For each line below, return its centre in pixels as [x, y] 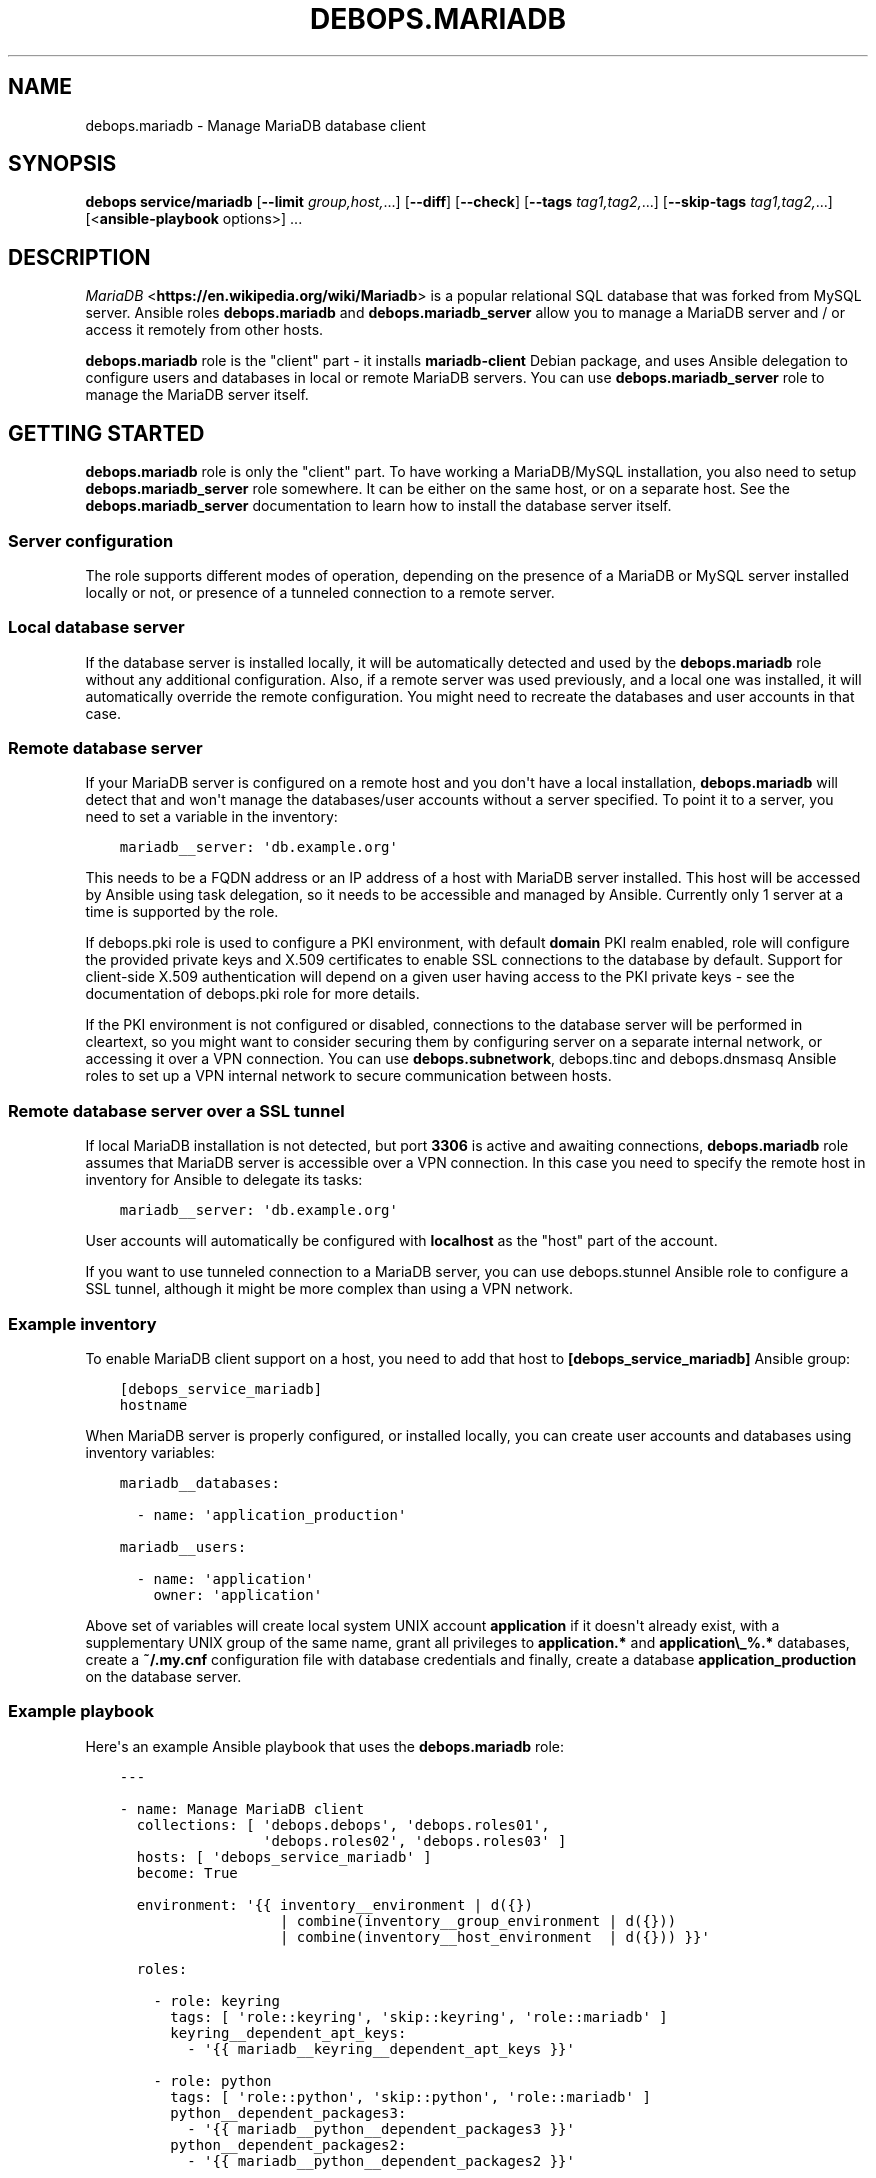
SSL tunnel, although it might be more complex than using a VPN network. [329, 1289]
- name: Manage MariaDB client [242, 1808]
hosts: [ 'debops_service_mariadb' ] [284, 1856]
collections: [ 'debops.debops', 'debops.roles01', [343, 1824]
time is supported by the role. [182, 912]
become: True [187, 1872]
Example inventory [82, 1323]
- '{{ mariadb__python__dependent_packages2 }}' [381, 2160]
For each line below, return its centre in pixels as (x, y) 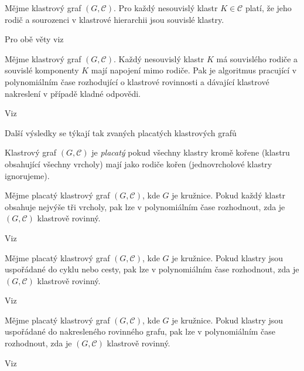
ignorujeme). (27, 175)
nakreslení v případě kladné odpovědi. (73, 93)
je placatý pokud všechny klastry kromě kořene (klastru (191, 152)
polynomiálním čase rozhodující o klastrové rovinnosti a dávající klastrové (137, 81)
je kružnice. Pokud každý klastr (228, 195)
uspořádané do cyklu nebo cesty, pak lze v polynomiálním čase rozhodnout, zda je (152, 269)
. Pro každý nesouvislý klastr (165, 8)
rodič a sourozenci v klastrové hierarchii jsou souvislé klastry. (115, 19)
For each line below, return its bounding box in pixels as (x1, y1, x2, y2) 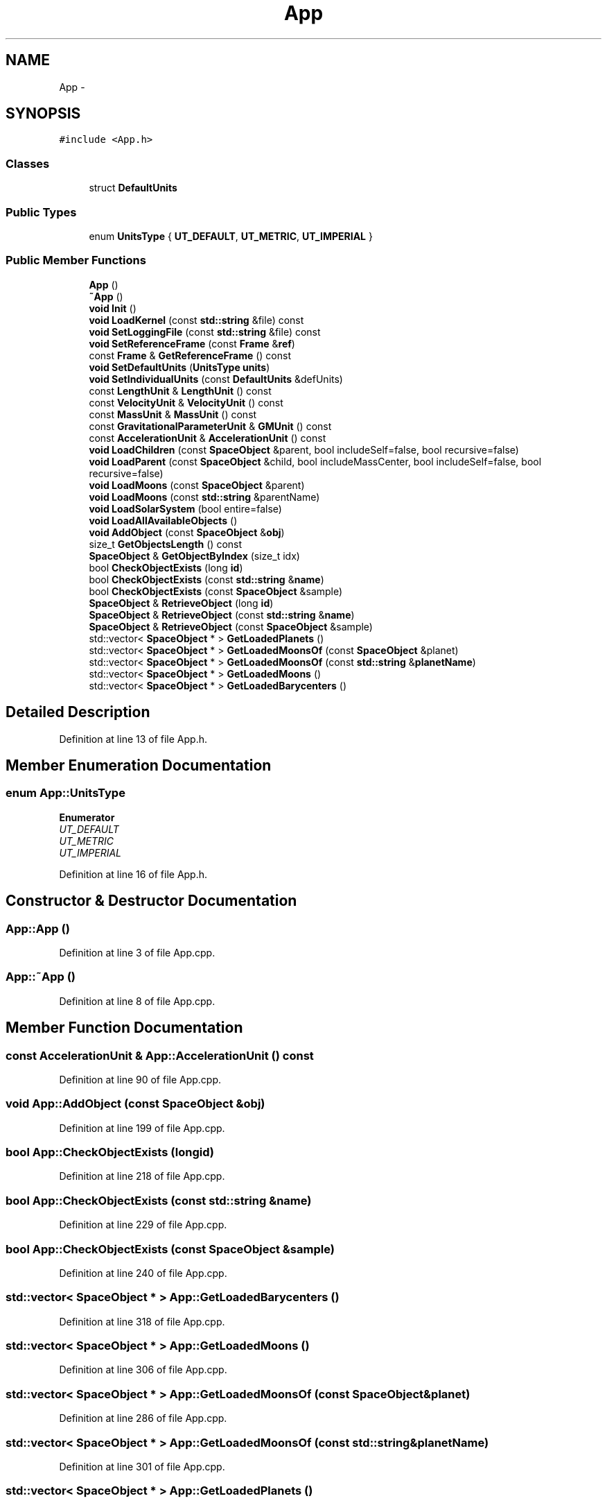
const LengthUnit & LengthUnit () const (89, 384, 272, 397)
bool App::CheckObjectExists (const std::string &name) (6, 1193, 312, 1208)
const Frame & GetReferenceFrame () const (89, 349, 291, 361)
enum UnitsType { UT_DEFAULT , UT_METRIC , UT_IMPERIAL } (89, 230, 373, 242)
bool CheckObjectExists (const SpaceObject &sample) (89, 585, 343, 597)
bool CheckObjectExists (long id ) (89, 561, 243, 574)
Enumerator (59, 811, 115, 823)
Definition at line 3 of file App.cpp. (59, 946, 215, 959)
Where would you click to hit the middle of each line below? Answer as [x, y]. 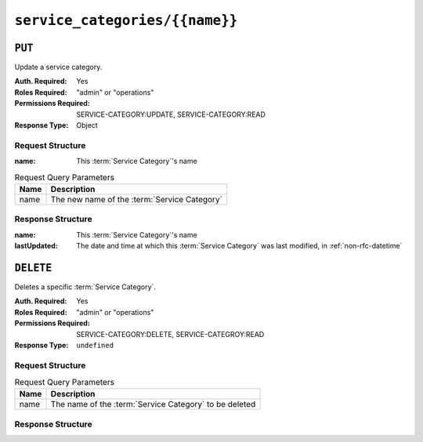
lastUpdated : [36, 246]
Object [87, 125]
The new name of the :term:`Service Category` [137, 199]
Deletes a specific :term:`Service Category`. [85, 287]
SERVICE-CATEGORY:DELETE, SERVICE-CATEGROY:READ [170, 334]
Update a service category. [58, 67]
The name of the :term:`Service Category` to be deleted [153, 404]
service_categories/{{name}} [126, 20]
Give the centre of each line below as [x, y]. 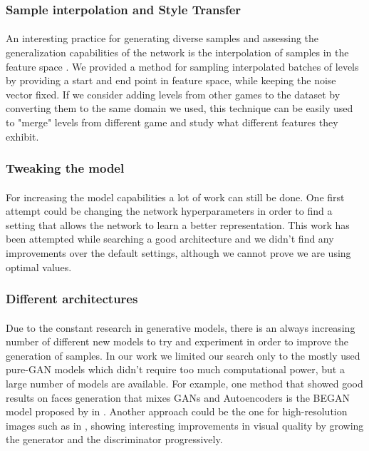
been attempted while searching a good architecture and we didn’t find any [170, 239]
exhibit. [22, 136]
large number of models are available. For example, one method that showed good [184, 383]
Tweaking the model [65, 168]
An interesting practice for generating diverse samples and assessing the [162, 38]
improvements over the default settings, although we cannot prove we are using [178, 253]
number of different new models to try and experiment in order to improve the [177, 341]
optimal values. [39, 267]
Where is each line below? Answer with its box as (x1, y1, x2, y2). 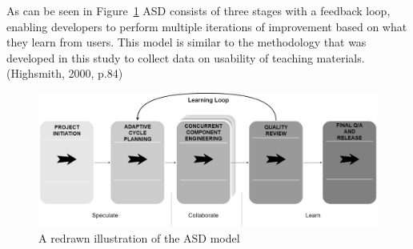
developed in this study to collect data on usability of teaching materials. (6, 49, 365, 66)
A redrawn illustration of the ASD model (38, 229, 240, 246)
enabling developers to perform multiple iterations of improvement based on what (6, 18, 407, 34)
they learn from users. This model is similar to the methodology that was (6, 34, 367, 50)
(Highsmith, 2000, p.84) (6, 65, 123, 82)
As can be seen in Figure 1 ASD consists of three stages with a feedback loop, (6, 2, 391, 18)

________

-- ASSIGNMENT --
Within the listing above, print exactly the stretch beginning at the line that contains "ignorujeme). (27, 175)" and finishing at the line that contains "Update a service category. [58, 67]", ends kept, pictures left out, and nothing more.

-- YOUR SOLUTION --
ignorujeme). (27, 175)
nakreslení v případě kladné odpovědi. (73, 93)
je placatý pokud všechny klastry kromě kořene (klastru (191, 152)
polynomiálním čase rozhodující o klastrové rovinnosti a dávající klastrové (137, 81)
je kružnice. Pokud každý klastr (228, 195)
uspořádané do cyklu nebo cesty, pak lze v polynomiálním čase rozhodnout, zda je (152, 269)
. Pro každý nesouvislý klastr (165, 8)
rodič a sourozenci v klastrové hierarchii jsou souvislé klastry. (115, 19)
For each line below, return its bounding box in pixels as (x1, y1, x2, y2) 
const LengthUnit & LengthUnit () const (89, 384, 272, 397)
bool App::CheckObjectExists (const std::string &name) (6, 1193, 312, 1208)
const Frame & GetReferenceFrame () const (89, 349, 291, 361)
enum UnitsType { UT_DEFAULT , UT_METRIC , UT_IMPERIAL } (89, 230, 373, 242)
bool CheckObjectExists (const SpaceObject &sample) (89, 585, 343, 597)
bool CheckObjectExists (long id ) (89, 561, 243, 574)
Enumerator (59, 811, 115, 823)
Definition at line 3 of file App.cpp. (59, 946, 215, 959)
Where would you click to hit the middle of each line below? Answer as [x, y]. 
lastUpdated : [36, 246]
Object [87, 125]
The new name of the :term:`Service Category` [137, 199]
Deletes a specific :term:`Service Category`. [85, 287]
SERVICE-CATEGORY:DELETE, SERVICE-CATEGROY:READ [170, 334]
Update a service category. [58, 67]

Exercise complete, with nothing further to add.